The chelifers definitely consume varroa though. Van Toor developed DNA tests to undertake on the chelifer four weeks after their last feed, demonstrating varroa in their systems.
“We were happy our controls were valid and that the varroa DNA in the guts of the chelifers were derived from feeding on the varroa, and could have only come from the varroa mite,” he says.
This varroa DNA work had never been done before and he says he could not have undertaken it without his experience working with the Scottish Crop Research Institute in Scotland where he gained an understanding of the concept.
“We obtained three years funding from the Ministry of Business, Innovation and Employment to improve the killing potential of cancroides for controlling varroa by raising chelifers commercially in nest-bars. Now three years on, there will be no more research until there is additional funding from industry. However, we still maintain chelifer for research purposes,” van Toor says.

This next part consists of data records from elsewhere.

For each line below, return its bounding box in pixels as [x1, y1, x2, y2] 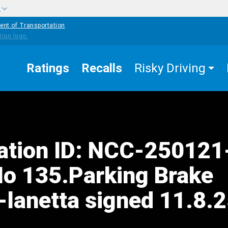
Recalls [81, 61, 122, 75]
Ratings [26, 61, 69, 75]
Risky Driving [134, 61, 206, 75]
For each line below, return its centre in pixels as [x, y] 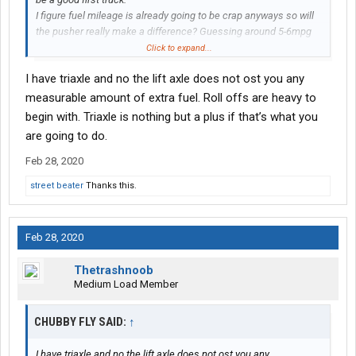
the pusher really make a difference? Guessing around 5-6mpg [174, 32]
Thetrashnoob [114, 271]
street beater [57, 186]
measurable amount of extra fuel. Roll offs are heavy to [171, 98]
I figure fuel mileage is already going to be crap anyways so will [175, 16]
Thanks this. [110, 186]
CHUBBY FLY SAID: [81, 322]
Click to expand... [179, 48]
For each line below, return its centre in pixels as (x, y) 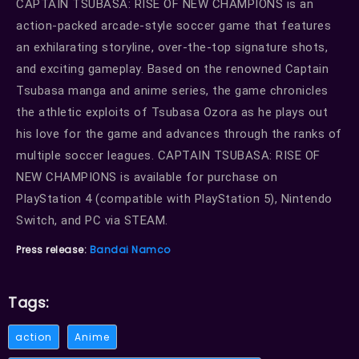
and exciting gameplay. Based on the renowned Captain (172, 69)
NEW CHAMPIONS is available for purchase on (147, 177)
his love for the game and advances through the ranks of (179, 133)
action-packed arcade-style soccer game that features (173, 25)
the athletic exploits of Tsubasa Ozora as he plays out (172, 112)
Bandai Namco (130, 249)
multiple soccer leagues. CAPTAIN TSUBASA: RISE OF (168, 155)
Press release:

Because chelifers also could not remove phoretic varroa directly off bees, at the hive entrance, a device that removed varroa from bees to fall through a mesh bottom board to the chelifers residing below was added to the hive entrances. However, an effective varroa removal device would make the chelifers redundant. In one hive, van Toor observed a prototype device which could remove 20 varroa a day from the hive, with no apparent harm to the bee colony after 18 months. It would be a much cheaper form of control than using chelifers, but more research is required to improve the device’s efficacy before it can be commercialised and this would require additional investment, which is being sought.

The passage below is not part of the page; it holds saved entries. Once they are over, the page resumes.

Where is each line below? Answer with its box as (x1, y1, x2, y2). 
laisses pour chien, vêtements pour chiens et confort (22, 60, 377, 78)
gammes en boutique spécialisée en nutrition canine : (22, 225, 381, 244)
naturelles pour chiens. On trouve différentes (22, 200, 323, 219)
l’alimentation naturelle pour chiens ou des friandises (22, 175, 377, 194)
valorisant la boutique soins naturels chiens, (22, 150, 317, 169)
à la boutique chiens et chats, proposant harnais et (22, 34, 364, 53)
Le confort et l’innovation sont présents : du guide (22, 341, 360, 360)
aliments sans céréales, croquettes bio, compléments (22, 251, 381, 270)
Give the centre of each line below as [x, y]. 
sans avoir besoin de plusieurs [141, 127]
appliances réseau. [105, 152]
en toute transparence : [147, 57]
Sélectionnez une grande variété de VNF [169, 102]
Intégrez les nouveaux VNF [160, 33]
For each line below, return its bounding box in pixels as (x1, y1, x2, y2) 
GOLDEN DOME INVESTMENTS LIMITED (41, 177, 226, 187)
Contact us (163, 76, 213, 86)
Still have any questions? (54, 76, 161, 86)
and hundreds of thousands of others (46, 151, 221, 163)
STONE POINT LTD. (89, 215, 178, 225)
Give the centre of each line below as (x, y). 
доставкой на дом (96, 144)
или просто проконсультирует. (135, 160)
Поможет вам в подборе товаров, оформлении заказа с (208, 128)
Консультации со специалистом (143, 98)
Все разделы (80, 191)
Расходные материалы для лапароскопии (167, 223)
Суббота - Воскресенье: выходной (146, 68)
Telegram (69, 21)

The work is currently being written up for scientific publication, but more research which seeks to harness chelifer’s qualities is also underway, with van Toor and researchers from universities in Europe collaborating. They have extracted the venom from chelifers and identified a wide range of novel neurotoxic peptides that hold promise for use in organic pesticides. Some can also be used to control bacteria, and pathogens in humans, as there are antimicrobial peptides within the venom.
So, van Toor’s research continues and he could yet assist the apiculture industry more. For him, sitting back and discussing his work with this Apiarist’s Advocate interviewer over two articles has been rewarding.
“The process has been very cathartic and extremely reassuring for me,” he says, adding “I have always thought, until now, that I had not achieved much in life!”